直到一杯热水被悄悄放到桌边,他才抬头。
是研究所新来的实习员,小姑娘怯怯地笑着说。
“陆教授,我看您还没喝水,就给您泡了杯茶!”
陆明修愣了一下,随即点头。
“谢谢!”
他声音平和,没有多余情绪,接过水的时候轻轻道。
“下次别泡太浓,我胃不好!”
女孩红了脸,小声应了声“好”,又转身匆匆走了出去。
他望着她离开的背影,忽然想起沈竹。
她泡茶从来不问他喜不喜欢,只是第一回之后就记得了他喜欢淡茶,不加糖,水温不烫也不凉,杯沿留三分空隙。

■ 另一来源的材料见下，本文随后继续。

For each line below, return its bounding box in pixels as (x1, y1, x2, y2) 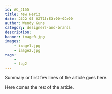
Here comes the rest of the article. (5, 84, 74, 90)
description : (5, 30, 32, 35)
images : (5, 39, 21, 44)
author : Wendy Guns (5, 20, 45, 26)
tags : (5, 52, 16, 57)
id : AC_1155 (5, 7, 29, 12)
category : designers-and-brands (5, 25, 71, 30)
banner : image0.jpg (5, 35, 45, 39)

她从未说“我记住你了”,却在生活的每个细节里,一次又一次地将“我看见你”写得安安静静。
他低头喝了一口,果然太浓了,苦得发涩。
可那不是他想喝的苦。
……
刘雪薇这一天醒得很迟。
她躺在客厅的沙发上,头发乱着,衣服皱着,身边是散落的资料和几份被她撕碎的文件。
地板上还有未喝完的红酒瓶,翻倒的水杯,以及昨夜她没有力气收拾的一地狼藉。
她撑着额头坐起来,太阳已经升高,落地窗外是连绵的细雨,把她的倒影拉得极长。
手机响了。
她看了一眼,是法律部发来的催签提醒。
那是一份撤资协议。
是最后一笔投资人明确要抽离的资金线,牵一发而动全身。
只要她签字,那条资金链就彻底断了,而刘氏名下几个还在运营的支线项目,也将不得不收缩业务、减员、降档、甚至退市。
她盯着那条消息看了很久,指尖一下一下摩擦着屏幕,最后轻轻点了确认。
她不知道自己是什么时候开始习惯了“签字”的。
过去她总觉得,签字不过是仪式,是她作为“决策者”的一个动作,一个姿态。
但现在,她忽然觉得,每一个签字,都像是在一张白纸上亲手画出一条绝路。